Posts tagged semantics

Book Review: Refactoring HTML

Despite years of progress by web standards advocates, and a significant improvement in the quality of the HTML on the web, many of us still end up grappling with outmoded, broken HTML on a regular basis. When confronted with a large site filled with broken pages it can be hard to know where to start. Elliotte Rusty Harold’s Refactoring HTML offers a step by step recipe book for migrating such sites to clean, semantic code.

Harold’s is a well known name in the XML world, and that background shows through in how he approaches the book. While a general audience will probably find useful content, the reader needs to be prepared for a series of command-line and Java-based examples. Tools like tidy are featured prominently, as is the use of regular expressions to seek out broken code to fix and, in the music-to-my-ears category, automated testing.

If you’re equipped to do so, following these steps will lead to much cleaner, more manageable sites, but I found myself wondering how many of those comfortable with command line tools and regular expressions are in the market for a book like this.

In general I suspect the key audience for this will be IT departments inside large organisations tasked with refreshing or extending an intranet. For those developers, who maybe don’t spend much of their time working with HTML and like the idea of using scripting tools similar to those in their regular workflow, this book’s worth a look. If you’re already familiar with current trends in web development, then there are probably other ways of picking up on the scattering of techniques that might be new to you.

Disclaimer: I was sent a copy of this book for review by the publisher. You can find it at amazon US, amazon UK and all sorts of other places.

Microformats and extensibility

I’ve been following the chatter over microformats (XFN, xFolk, hCalendar, and their kin) for some time, but having been having a hard time formulating a response to all the discussion. In particular, the discussion over at Ryan’s blog and some postings such as this one by Danny Ayers have triggered further thinking.

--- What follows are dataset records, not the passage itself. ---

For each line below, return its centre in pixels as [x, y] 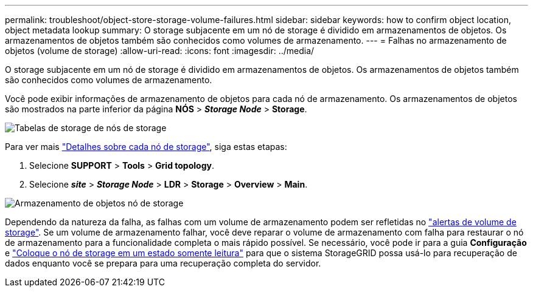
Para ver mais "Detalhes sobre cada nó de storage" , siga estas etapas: [146, 147]
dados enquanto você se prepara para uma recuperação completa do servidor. [163, 263]
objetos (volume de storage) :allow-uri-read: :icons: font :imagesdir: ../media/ [160, 51]
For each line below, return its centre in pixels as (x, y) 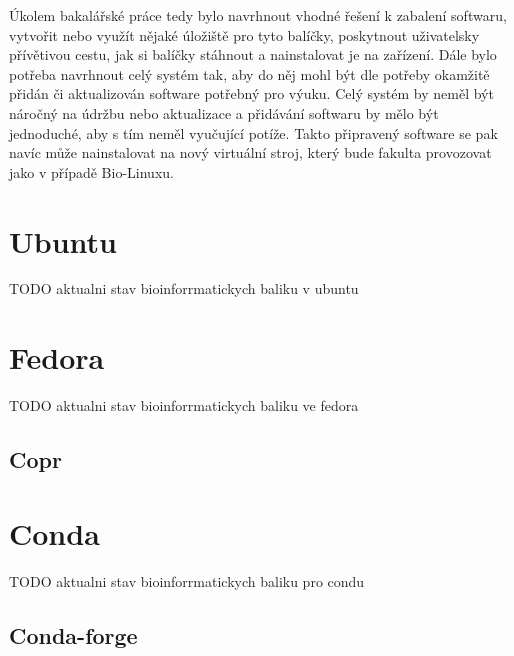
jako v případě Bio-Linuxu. (91, 171)
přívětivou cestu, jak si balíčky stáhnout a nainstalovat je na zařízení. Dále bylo (253, 54)
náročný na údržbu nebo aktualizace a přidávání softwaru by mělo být (224, 112)
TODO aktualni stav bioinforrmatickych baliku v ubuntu (184, 288)
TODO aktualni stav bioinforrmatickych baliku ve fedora (184, 405)
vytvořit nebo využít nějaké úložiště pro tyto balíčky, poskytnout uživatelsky (244, 34)
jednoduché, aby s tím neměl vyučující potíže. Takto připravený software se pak (253, 132)
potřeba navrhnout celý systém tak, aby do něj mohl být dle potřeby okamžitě (249, 73)
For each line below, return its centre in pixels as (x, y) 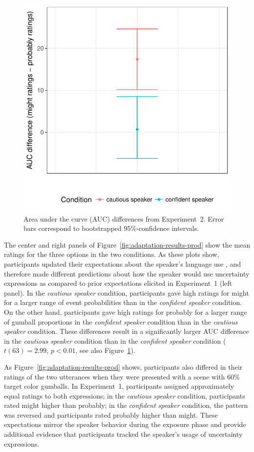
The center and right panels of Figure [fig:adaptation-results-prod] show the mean (127, 244)
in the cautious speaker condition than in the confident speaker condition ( (115, 340)
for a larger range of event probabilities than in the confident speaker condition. (123, 302)
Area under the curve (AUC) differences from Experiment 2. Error (124, 218)
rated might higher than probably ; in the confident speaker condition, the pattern (126, 405)
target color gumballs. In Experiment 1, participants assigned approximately (119, 386)
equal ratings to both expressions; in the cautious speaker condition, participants (125, 395)
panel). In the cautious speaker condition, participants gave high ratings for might (127, 292)
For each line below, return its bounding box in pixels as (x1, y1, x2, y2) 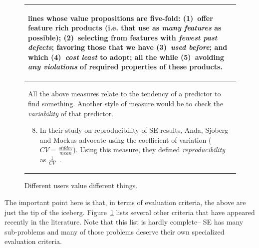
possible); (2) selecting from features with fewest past (28, 32, 218, 42)
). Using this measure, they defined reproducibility (73, 144, 226, 155)
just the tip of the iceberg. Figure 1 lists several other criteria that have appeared (4, 207, 255, 217)
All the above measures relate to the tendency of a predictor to (28, 88, 221, 99)
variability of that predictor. (28, 108, 114, 118)
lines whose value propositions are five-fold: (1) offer (28, 12, 213, 23)
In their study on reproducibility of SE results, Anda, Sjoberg (39, 125, 229, 135)
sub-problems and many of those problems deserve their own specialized (4, 226, 225, 237)
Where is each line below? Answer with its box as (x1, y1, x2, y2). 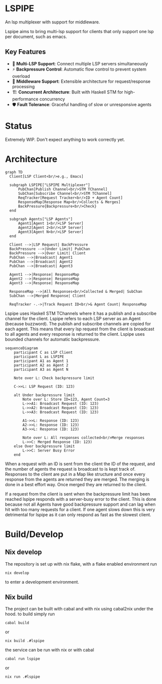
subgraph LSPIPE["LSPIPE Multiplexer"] (9, 182, 90, 188)
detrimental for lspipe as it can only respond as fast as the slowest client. (5, 512, 152, 517)
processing (12, 83, 35, 89)
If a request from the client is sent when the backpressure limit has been (5, 491, 150, 497)
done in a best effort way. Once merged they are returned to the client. (5, 481, 147, 487)
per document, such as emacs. (5, 34, 67, 39)
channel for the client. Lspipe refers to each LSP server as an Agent (5, 315, 141, 322)
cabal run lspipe (5, 656, 40, 662)
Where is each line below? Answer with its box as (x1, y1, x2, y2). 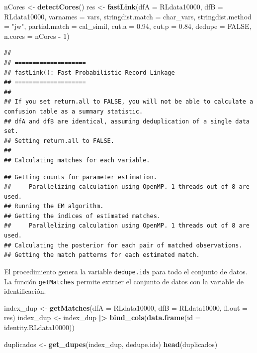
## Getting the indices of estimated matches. (4, 212, 161, 220)
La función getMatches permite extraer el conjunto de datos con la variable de (4, 276, 244, 286)
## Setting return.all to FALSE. (4, 137, 114, 144)
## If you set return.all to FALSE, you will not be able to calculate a (4, 98, 254, 106)
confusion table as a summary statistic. (4, 108, 143, 115)
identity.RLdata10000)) (4, 322, 75, 332)
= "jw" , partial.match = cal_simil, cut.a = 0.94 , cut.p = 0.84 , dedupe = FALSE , (4, 21, 252, 31)
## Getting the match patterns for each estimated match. (4, 251, 200, 259)
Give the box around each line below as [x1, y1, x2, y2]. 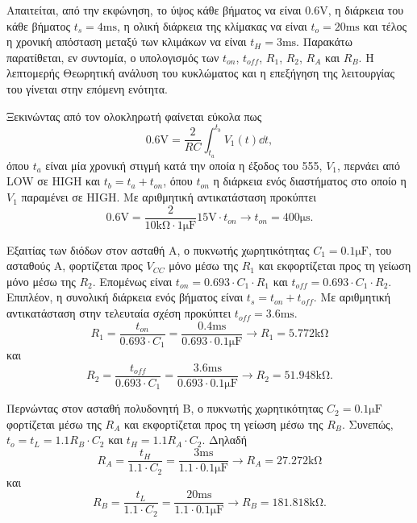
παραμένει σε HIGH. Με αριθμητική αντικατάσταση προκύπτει [21, 189, 317, 205]
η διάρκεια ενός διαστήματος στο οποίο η [213, 172, 407, 189]
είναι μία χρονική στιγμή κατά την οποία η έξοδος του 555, [45, 156, 323, 173]
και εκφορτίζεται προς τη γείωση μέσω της [123, 415, 323, 432]
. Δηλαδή [202, 431, 248, 448]
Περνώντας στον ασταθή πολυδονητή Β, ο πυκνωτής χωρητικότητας [6, 400, 323, 417]
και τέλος [363, 17, 407, 34]
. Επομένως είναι [92, 272, 173, 289]
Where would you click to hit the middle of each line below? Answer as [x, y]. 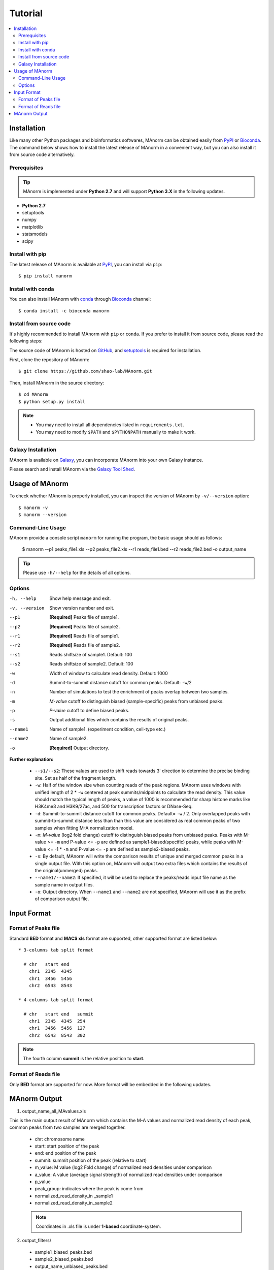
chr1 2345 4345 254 [57, 1021]
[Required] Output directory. [79, 748]
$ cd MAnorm [33, 394]
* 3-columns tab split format [56, 950]
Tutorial [26, 13]
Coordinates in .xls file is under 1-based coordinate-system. [98, 1226]
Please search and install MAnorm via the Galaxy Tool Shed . [72, 469]
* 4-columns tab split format [56, 1000]
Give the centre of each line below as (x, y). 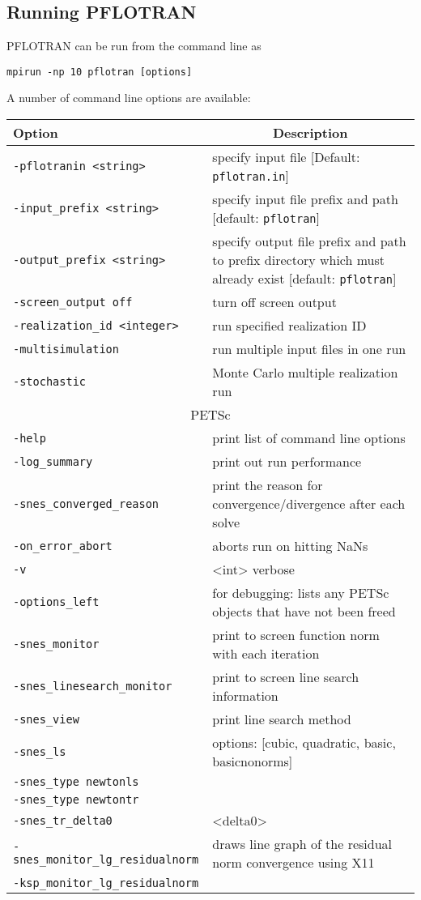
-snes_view (46, 719)
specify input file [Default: (286, 157)
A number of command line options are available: (129, 98)
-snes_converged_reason (86, 503)
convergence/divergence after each (309, 504)
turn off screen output (274, 302)
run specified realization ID (289, 326)
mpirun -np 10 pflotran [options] (100, 72)
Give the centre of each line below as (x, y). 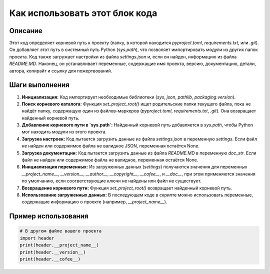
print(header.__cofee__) (50, 259)
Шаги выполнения (39, 85)
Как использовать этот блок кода (83, 13)
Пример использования (49, 216)
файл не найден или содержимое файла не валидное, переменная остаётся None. (110, 160)
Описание (26, 31)
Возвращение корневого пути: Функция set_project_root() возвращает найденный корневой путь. (127, 188)
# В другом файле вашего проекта (61, 231)
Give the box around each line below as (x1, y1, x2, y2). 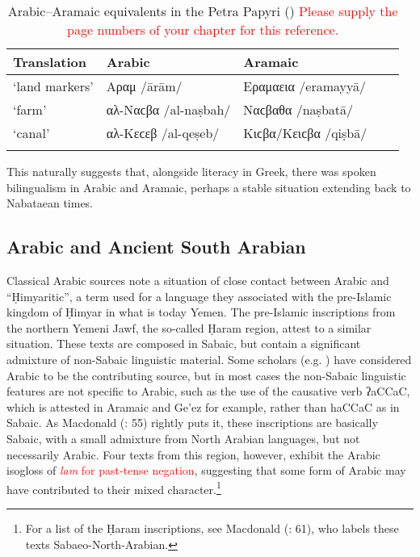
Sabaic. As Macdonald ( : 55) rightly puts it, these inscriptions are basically (6, 414, 378, 431)
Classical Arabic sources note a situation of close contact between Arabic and (6, 271, 389, 288)
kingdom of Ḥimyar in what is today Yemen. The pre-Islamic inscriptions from (6, 304, 396, 320)
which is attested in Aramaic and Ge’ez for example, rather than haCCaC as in (6, 398, 400, 415)
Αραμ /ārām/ (106, 77, 183, 95)
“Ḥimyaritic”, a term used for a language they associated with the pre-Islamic (6, 287, 392, 304)
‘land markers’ (13, 77, 94, 95)
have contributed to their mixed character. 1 (6, 478, 221, 497)
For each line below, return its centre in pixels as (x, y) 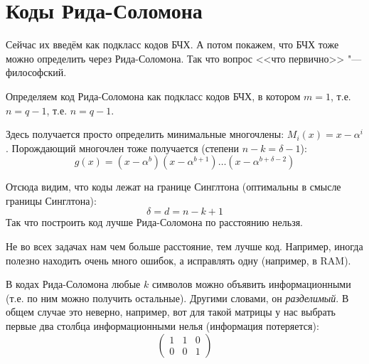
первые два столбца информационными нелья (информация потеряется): (162, 326)
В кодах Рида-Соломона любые (73, 284)
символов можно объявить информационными (251, 284)
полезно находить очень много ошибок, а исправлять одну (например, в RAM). (178, 260)
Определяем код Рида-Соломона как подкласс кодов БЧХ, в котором (153, 96)
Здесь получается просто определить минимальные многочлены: (145, 134)
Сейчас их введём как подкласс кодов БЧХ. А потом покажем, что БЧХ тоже (172, 44)
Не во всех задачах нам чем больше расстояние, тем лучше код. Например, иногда (184, 246)
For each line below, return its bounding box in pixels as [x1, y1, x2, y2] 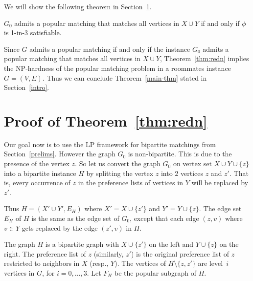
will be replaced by [191, 177, 248, 188]
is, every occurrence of [4, 177, 70, 188]
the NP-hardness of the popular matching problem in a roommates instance [4, 63, 231, 73]
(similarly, [93, 248, 124, 259]
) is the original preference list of [131, 248, 230, 259]
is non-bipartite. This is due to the [128, 149, 232, 159]
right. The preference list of [4, 248, 86, 259]
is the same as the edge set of [31, 213, 119, 223]
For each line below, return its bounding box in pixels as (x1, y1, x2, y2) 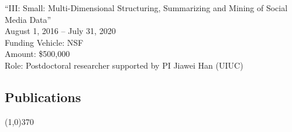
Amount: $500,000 (5, 48, 70, 60)
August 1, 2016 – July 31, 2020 (5, 25, 116, 37)
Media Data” (5, 13, 51, 25)
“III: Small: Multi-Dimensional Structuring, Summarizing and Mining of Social (5, 2, 288, 13)
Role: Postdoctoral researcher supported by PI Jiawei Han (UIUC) (5, 59, 243, 71)
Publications (5, 87, 81, 106)
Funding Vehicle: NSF (5, 36, 84, 48)
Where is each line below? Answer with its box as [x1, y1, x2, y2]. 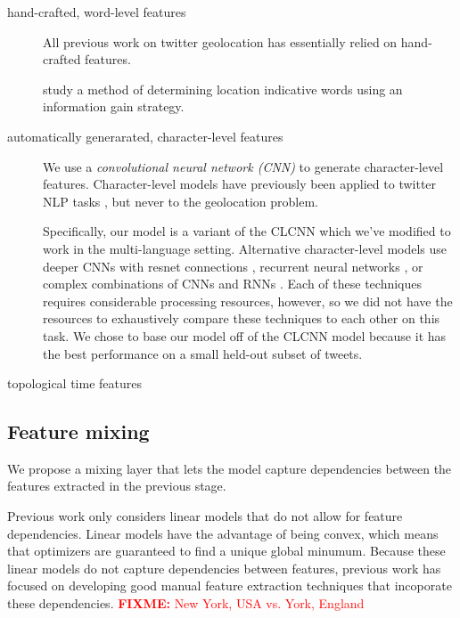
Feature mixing [7, 418, 150, 445]
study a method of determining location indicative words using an [43, 79, 403, 98]
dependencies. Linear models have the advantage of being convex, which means [7, 524, 439, 542]
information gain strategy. [43, 97, 185, 116]
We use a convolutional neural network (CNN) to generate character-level [43, 157, 444, 175]
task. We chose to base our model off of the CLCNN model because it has [43, 326, 447, 345]
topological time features [7, 374, 143, 393]
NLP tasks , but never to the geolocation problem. [43, 191, 319, 210]
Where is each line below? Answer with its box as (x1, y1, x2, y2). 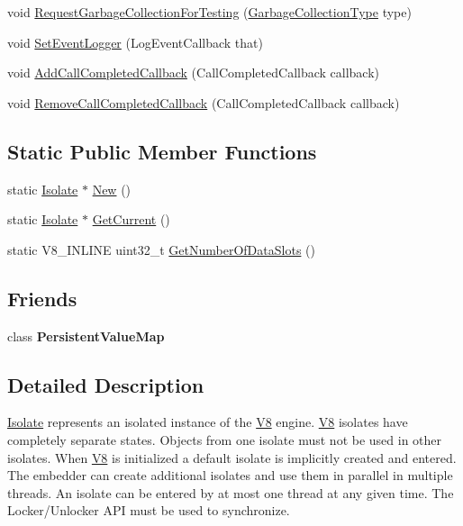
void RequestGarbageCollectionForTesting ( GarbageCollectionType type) (7, 3, 412, 21)
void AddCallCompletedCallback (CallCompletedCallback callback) (7, 63, 380, 82)
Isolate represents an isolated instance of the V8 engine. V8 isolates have (7, 413, 408, 431)
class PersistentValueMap (7, 326, 165, 345)
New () (92, 179, 132, 198)
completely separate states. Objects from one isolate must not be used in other (7, 430, 442, 449)
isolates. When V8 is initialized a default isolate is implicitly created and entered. (7, 448, 457, 467)
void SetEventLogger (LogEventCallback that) (7, 32, 263, 51)

The idea of ‘emergent semantics’ is an appealing one, and as many have argued lower-case semantics are far more likely to be adopted by a broad sweep of the web development community in the short-term than are carefully constructed XML vocabularies, or RDF representations of resources. But at the same time I fear that this sort of format will delay adoption of ‘true’ Semantic Web technologies, and balk at the apparent lack of extensibility the microformats offer.

As I work on plans for some future web app development, RDF has become more and more appealing because it is decentralised and allows for the representation of complex relationships between items. If I need to attribute a property that my current vocabulary doesn’t support, there is a standard system of drawing in another namespace which my tools can automatically understand. By contrast, (X)HTML only allows for rudimentary relationships, and there is no standardised way of indicating within the document which vocabularies tools should expect.

That’s not to say that microformats aren’t useful. Now that we have a large community of developers building standards-compliant sites it makes sense to work towards standardised class names for certain page elements and types of content. Having developed a number of screen-scrapers (and suffered the pain when a non-standards redesign then obliterates all that work), I’d love to be rid of the need to re-code whenever a manager decides a layout needs a slight change. But it will be to the benefit of all of us if we ensure that that standardisation doesn’t distract us from improving tools for generating and interpreting RDF, simplifying content-negotiation options, and otherwise making the web more interoperable.